Clinical knowledge base curated and reviewed by GastroAGI TeamLast updated July 1, 2026

Quick Answer

Introduction: Endoscopic ultrasound-guided fine-needle biopsy (EUS-FNB) is the standard technique for diagnosing solid pancreatic lesions. Traditionally, biopsy specimens are processed for cytology, often requiring on-site cytopathology support.


Introduction:

Endoscopic ultrasound-guided fine-needle biopsy (EUS-FNB) is the standard technique for diagnosing solid pancreatic lesions. Traditionally, biopsy specimens are processed for cytology, often requiring on-site cytopathology support. This multicenter prospective study evaluated whether directly placing FNB tissue in formalin for histopathology could provide comparable diagnostic performance.
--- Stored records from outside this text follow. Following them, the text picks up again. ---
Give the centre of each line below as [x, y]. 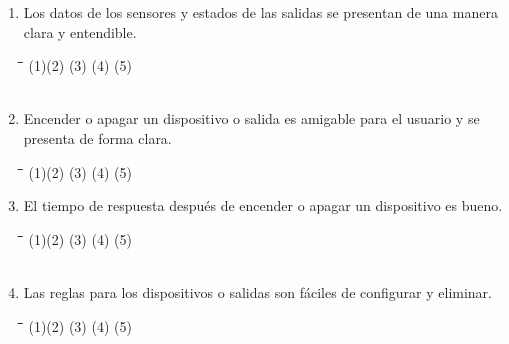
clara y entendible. [80, 31]
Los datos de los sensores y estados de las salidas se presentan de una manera [260, 12]
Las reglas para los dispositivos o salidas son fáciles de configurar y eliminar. [257, 291]
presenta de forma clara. [97, 137]
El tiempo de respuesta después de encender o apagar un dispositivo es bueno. [263, 205]
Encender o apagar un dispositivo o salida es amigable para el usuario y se [251, 118]
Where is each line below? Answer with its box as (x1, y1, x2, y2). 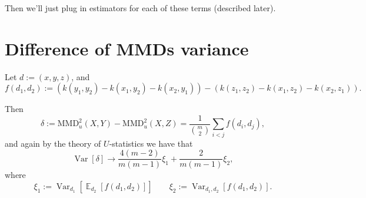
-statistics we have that (109, 137, 193, 149)
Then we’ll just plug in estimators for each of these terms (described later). (5, 2, 276, 14)
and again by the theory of (5, 137, 101, 149)
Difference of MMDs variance (5, 36, 249, 60)
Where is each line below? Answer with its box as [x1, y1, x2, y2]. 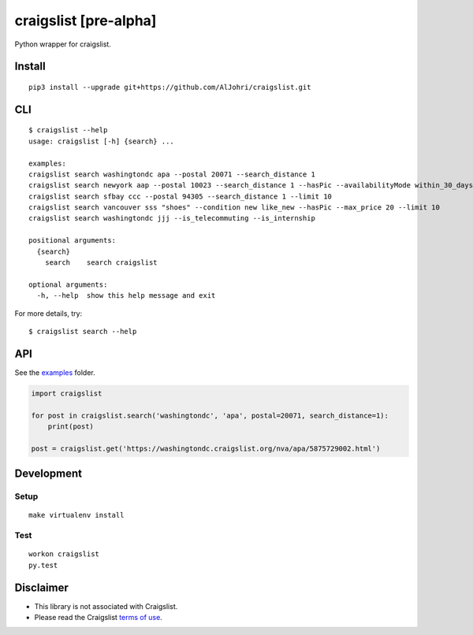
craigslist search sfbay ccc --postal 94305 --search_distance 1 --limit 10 [28, 191, 333, 201]
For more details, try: [14, 308, 83, 318]
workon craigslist [28, 550, 100, 559]
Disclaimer [14, 581, 69, 594]
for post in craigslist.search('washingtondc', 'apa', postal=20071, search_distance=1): [31, 410, 389, 420]
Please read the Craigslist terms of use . [34, 613, 163, 622]
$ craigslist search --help [28, 327, 137, 336]
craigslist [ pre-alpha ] [14, 12, 157, 29]

Why was this study needed?

  • Many centers lack rapid on-site cytopathology (ROSE) or dedicated cytopathologists.
  • Histopathology may better preserve tissue architecture for diagnosis and ancillary testing.
  • The optimal processing method for EUS-FNB specimens remains uncertain.
  • Simplifying specimen handling could improve workflow and reduce procedure time.
  • Prospective data comparing histopathology with conventional cytology are limited.

Results:

  • Histopathologic evaluation of EUS-FNB specimens achieved diagnostic accuracy comparable to conventional cytology for solid pancreatic lesions.
  • Histopathology required fewer needle passes, potentially reducing procedure time and improving efficiency.
  • With macroscopic on-site evaluation (MOSE), all histopathology specimens were adequate for analysis, supporting its reliability even without on-site cytopathologists.

Clinical Impact:

This study supports direct formalin submission of EUS-FNB specimens for histopathology as a practical alternative to cytology, particularly in centers without ROSE or cytopathology services. It may simplify specimen processing while maintaining excellent diagnostic performance.

Bottom Line:

Histopathology with MOSE is a reliable alternative to cytology for EUS-FNB of solid pancreatic lesions. It provides comparable diagnostic accuracy with fewer needle passes, making it an attractive approach for routine clinical practice, especially in resource-limited settings.